Martin Thatcher planted his first tree on Myrtle Farm in Sandford, Somerset, when he was just five years old. From that point on, he knew his future lay with the family business which has been making cider since the early 1900s. His childhood memories include spending time with his grandfather out in the orchards and watching some of the company’s early customers sipping cider served from wooden barrels before making their way unsteadily home.
Martin is the fourth generation of the cider-making family and is focused on building a sustainable business that he, hopefully, can hand over to his two children — the next generation that will steward the company.
“They are expressing an interest in the business. My daughter has done some work experience and is learning about fermentation. One of our mantras is that we want to create a sustainable business for future generations and not take the short-term view,” the softly spoken Thatcher says.
And he’s doing a good job. Thatchers has picked up some notable awards during the past year and is growing both in the domestic drinks market and internationally, with export deals in place for Australia and the US. He is also eyeing the opportunities that China and other Asian markets might offer.
This growing interest in cider internationally mirrors its growth domestically, with the category enjoying a well-documented revival in the past few years, driven — initially at least — by the over-ice serve and fruit cider brands bringing in a new wave of drinkers.
Thatcher welcomes the huge diversity of ciders that currently exist and says its good news for everyone that adult consumers of all ages are now drinking and enjoying it. Regardless of being a traditional apple cider producer, he acknowledges the role the upstart fruit cider brands have played in growing the category.
“What I would like to see is that we, as an industry, make sure those consumers move from fruit ciders into what I call ‘proper’ cider. That would then help perpetuate the success of the apple cider industry long term,” he says.
It’s here that he sees parallels with the craft beer market and its messages of quality and provenance. “Consumers are looking for something genuinely good and won’t be fobbed off with something that doesn’t hit the mark or is produced on too much of a commercial scale. If people are going to part with their hard-earned money then they want something that is special. Our job is to give them a product that fits what they want,” he says.
“I think it’s also about people’s tastes maturing as there is a natural progression on to apple ciders. There are a lot of very good ciders on the market now and people shouldn’t be disappointed when they drink a pint of cider in a pub. As long as that keeps happening, then the future of the industry is good.”
The conversation turns to the opportunity for pub retailers and how licensees might tap into the heightened consumer interest in cider.
“As an industry we are commanding more space in the pub, which is fantastic news. I think cider sits very comfortably next to real ale, but the difficulty, of course, is always space on the bar, and in the fridge,” he says.
“As its popularity continues to grow, then publicans will free up line space for cider, from keg beer or lager. I think most pubs should have two draught ciders on — some speciality pubs will probably have three — and some dedicated space in the fridge.

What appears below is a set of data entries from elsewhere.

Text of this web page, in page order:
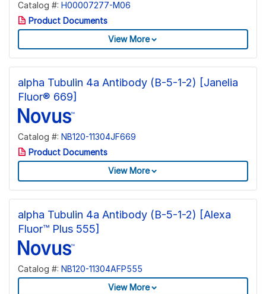
Catalog #: H00007277-M06
Product Documents
View More
alpha Tubulin 4a Antibody (B-5-1-2) [Janelia
Fluor® 669]
Catalog #: NB120-11304JF669
Product Documents
View More
alpha Tubulin 4a Antibody (B-5-1-2) [Alexa
Fluor™ Plus 555]
Catalog #: NB120-11304AFP555
View More
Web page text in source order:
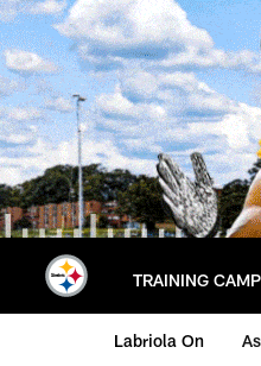
Skip
to
main
content
TRAINING CAMP
Labriola On
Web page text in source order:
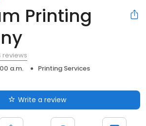
Printing
reviews
a.m.
Printing Services
Write a review
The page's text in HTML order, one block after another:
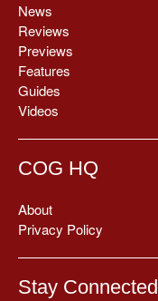
News
Reviews
Previews
Features
Guides
Videos
COG HQ
About
Privacy Policy
Stay Connected
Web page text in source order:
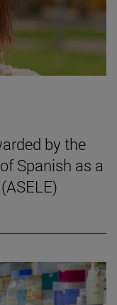
by the
Spanish as a
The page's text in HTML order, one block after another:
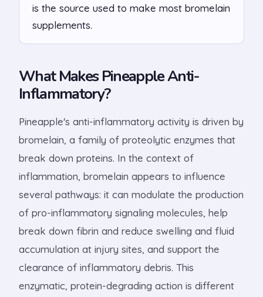
is the source used to make most bromelain
supplements.
What Makes Pineapple Anti-
Inflammatory?
Pineapple's anti-inflammatory activity is driven by
bromelain, a family of proteolytic enzymes that
break down proteins. In the context of
inflammation, bromelain appears to influence
several pathways: it can modulate the production
of pro-inflammatory signaling molecules, help
break down fibrin and reduce swelling and fluid
accumulation at injury sites, and support the
clearance of inflammatory debris. This
enzymatic, protein-degrading action is different
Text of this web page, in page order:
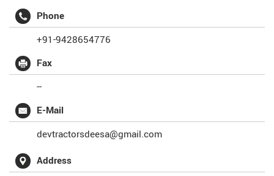
Phone
+91-9428654776
Fax
--
E-Mail
devtractorsdeesa@gmail.com
Address
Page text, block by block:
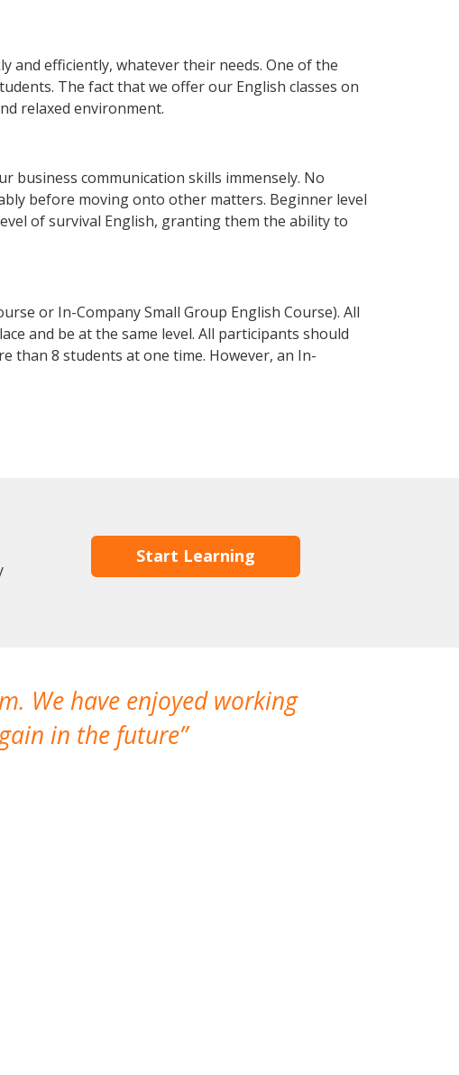
and efficiently, whatever their needs. One of the
The fact that we offer our English classes on
relaxed environment.
business communication skills immensely. No
before moving onto other matters. Beginner level
of survival English, granting them the ability to
or In-Company Small Group English Course). All
and be at the same level. All participants should
than 8 students at one time. However, an In-
Start Learning
We have enjoyed working
in the future
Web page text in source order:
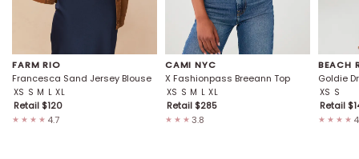
FARM RIO
Francesca Sand Jersey Blouse
XS S M L XL
Retail $120
★★★★ 4.7
CAMI NYC
X Fashionpass Breeann Top
XS S M L XL
Retail $285
★★★ 3.8
BEACH
Goldie
XS S
Retail $
★★★★
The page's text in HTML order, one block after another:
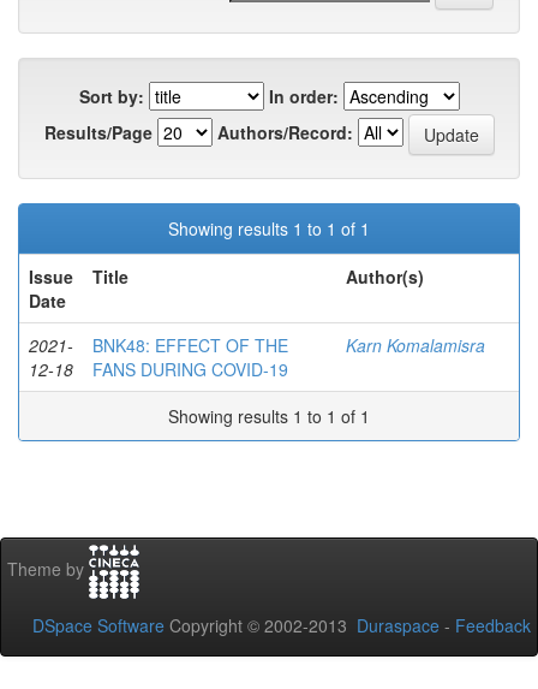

I think that’s easily justifiable, but the pub has got to look at what’s selling and what isn’t.”
A big focus for Thatchers currently is its work on cider and food matching. It has partnered with a couple of chefs to design and create dishes you might easily see in a pub. The initiative has been well received, according to Thatcher.

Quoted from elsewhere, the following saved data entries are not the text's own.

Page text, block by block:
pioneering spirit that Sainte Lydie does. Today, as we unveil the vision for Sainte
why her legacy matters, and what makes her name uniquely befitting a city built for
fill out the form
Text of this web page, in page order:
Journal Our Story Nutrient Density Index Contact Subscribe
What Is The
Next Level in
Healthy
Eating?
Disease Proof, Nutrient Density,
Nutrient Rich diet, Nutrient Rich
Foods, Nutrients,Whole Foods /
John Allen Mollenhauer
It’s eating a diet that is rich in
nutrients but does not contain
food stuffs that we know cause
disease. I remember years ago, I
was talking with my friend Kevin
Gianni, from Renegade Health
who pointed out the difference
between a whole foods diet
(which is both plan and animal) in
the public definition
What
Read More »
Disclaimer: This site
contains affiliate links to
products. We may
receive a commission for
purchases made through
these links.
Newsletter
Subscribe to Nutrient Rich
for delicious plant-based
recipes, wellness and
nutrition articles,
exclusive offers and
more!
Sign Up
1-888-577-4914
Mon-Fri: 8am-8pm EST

“The great thing is that a lot of ciders go with a lot of different foods,” he says. “It’s worked well with publicans who have put their own spin on it, and their customers love it. We’re not the pioneers on this, but we’re pushing it hard because we see it as important. It’s about enjoying cider responsibly and on different occasions, and in the pub or home environment with food.”
Thatcher feels strongly about the role pubs can play, particularly in bringing together rural communities. In fact, the company is making its first foray into the managed pub sector by directly running the Railway Inn, adjacent to the farm.
The pub — which Thatchers bought about 10 years ago — was previously run under tenancy, but the company is now looking to appoint a manager and head chef. Extensive building work is in progress with a reopening scheduled for this spring.
“I believe this is about doing something good for the village rather than just running a pub for the sake of it. We try and do a lot with local people and work hard wherever possible to generate a sense of local community. I see the Railway becoming a hub for local people and being our connection with the village.”
Thatcher took over the chairmanship of the National Association of Cider Makers in September, and is acutely aware of the need to get the industry’s message across loud and clear to those in Whitehall, particularly with a potential change in Government in just a few months.
His priorities include fair treatment for the industry as, he says, the differential between cider duty and other duties has a significant effect on how the industry performs. Brewers have enjoyed successive duty cuts and are hoping for a hat-trick in March’s budget, whereas cider only came off the duty escalator last year.
Recent sales figures show that some of the cider market’s momentum appears to have been lost to a rejuvenated beer category, so Thatcher is nervous of another squeeze on the duty differential between the two industries.
“Our plea is that the differential stays the same so that we can make long-term commitments to our apple growers, otherwise that becomes really hard. Our message is fair treatment with the beer industry. Of course, the Chancellor could leave beer duty unchanged and give cider a cut and if he did that I’d be absolutely delighted and the industry would be very grateful!”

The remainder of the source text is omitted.